» **WHAT IS EXPECTED**:
Go to the line that contains "Brasil). A picape" in the records below and repeat it, and each line after it, exactly through the end, omitting pictures.
*** Begin section ***
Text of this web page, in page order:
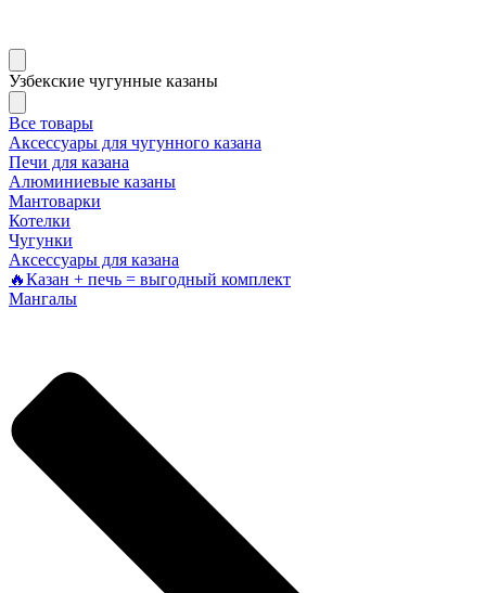
Узбекские чугунные казаны
Все товары
Аксессуары для чугунного казана
Печи для казана
Алюминиевые казаны
Мантоварки
Котелки
Чугунки
Аксессуары для казана
🔥Казан + печь = выгодный комплект
Мангалы
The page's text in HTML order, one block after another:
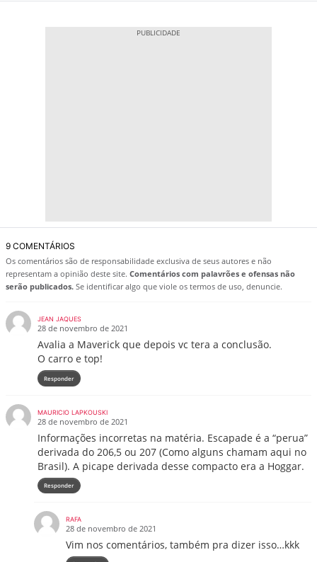
9 COMENTÁRIOS
Os comentários são de responsabilidade exclusiva de seus autores e não
representam a opinião deste site. Comentários com palavrões e ofensas não
serão publicados. Se identificar algo que viole os termos de uso, denuncie.
JEAN JAQUES
28 de novembro de 2021
Avalia a Maverick que depois vc tera a conclusão.
O carro e top!
Responder
MAURICIO LAPKOUSKI
28 de novembro de 2021
Informações incorretas na matéria. Escapade é a “perua”
derivada do 206,5 ou 207 (Como alguns chamam aqui no
Brasil). A picape derivada desse compacto era a Hoggar.
Responder
RAFA
28 de novembro de 2021
Vim nos comentários, também pra dizer isso…kkk
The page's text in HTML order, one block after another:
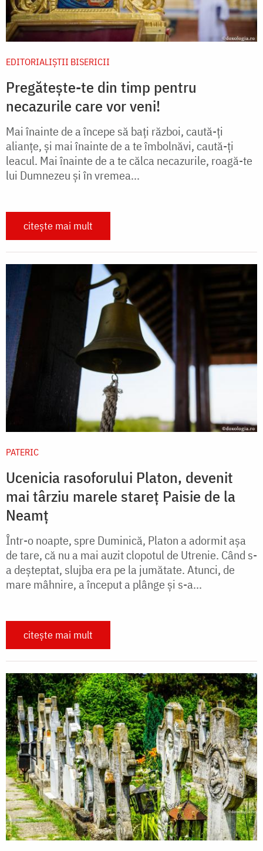
EDITORIALIȘTII BISERICII
Pregătește-te din timp pentru
necazurile care vor veni!
Mai înainte de a începe să bați război, caută-ți
alianțe, și mai înainte de a te îmbolnăvi, caută-ți
leacul. Mai înainte de a te călca necazurile, roagă-te
lui Dumnezeu și în vremea...
citește mai mult
PATERIC
Ucenicia rasoforului Platon, devenit
mai târziu marele stareț Paisie de la
Neamț
Într-o noapte, spre Duminică, Platon a adormit așa
de tare, că nu a mai auzit clopotul de Utrenie. Când s-
a deșteptat, slujba era pe la jumătate. Atunci, de
mare mâhnire, a început a plânge și s-a...
citește mai mult
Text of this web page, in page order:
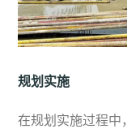
规划实施
在规划实施过程中
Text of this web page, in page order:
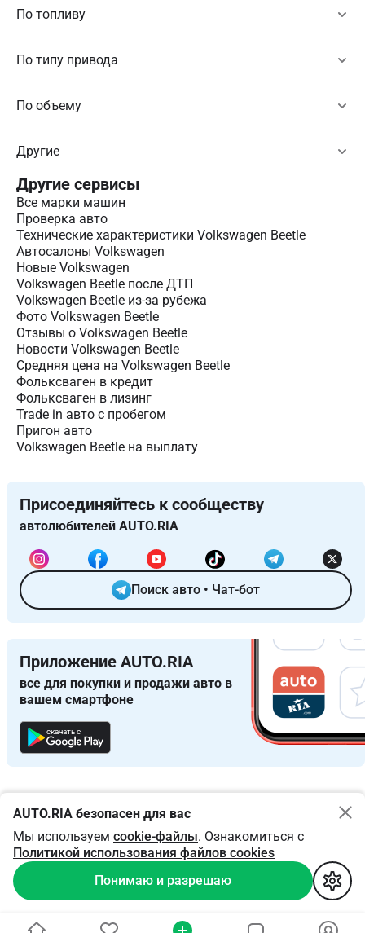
*** End section ***
» **ANSWER TO THE PROBLEM**:
Brasil). A picape derivada desse compacto era a Hoggar.
Responder
RAFA
28 de novembro de 2021
Vim nos comentários, também pra dizer isso…kkk
The page's text in HTML order, one block after another:
EDITORIALIȘTII BISERICII
Pregătește-te din timp pentru
necazurile care vor veni!
Mai înainte de a începe să bați război, caută-ți
alianțe, și mai înainte de a te îmbolnăvi, caută-ți
leacul. Mai înainte de a te călca necazurile, roagă-te
lui Dumnezeu și în vremea...
citește mai mult
PATERIC
Ucenicia rasoforului Platon, devenit
mai târziu marele stareț Paisie de la
Neamț
Într-o noapte, spre Duminică, Platon a adormit așa
de tare, că nu a mai auzit clopotul de Utrenie. Când s-
a deșteptat, slujba era pe la jumătate. Atunci, de
mare mâhnire, a început a plânge și s-a...
citește mai mult
Text of this web page, in page order:
规划实施
在规划实施过程中
Text of this web page, in page order:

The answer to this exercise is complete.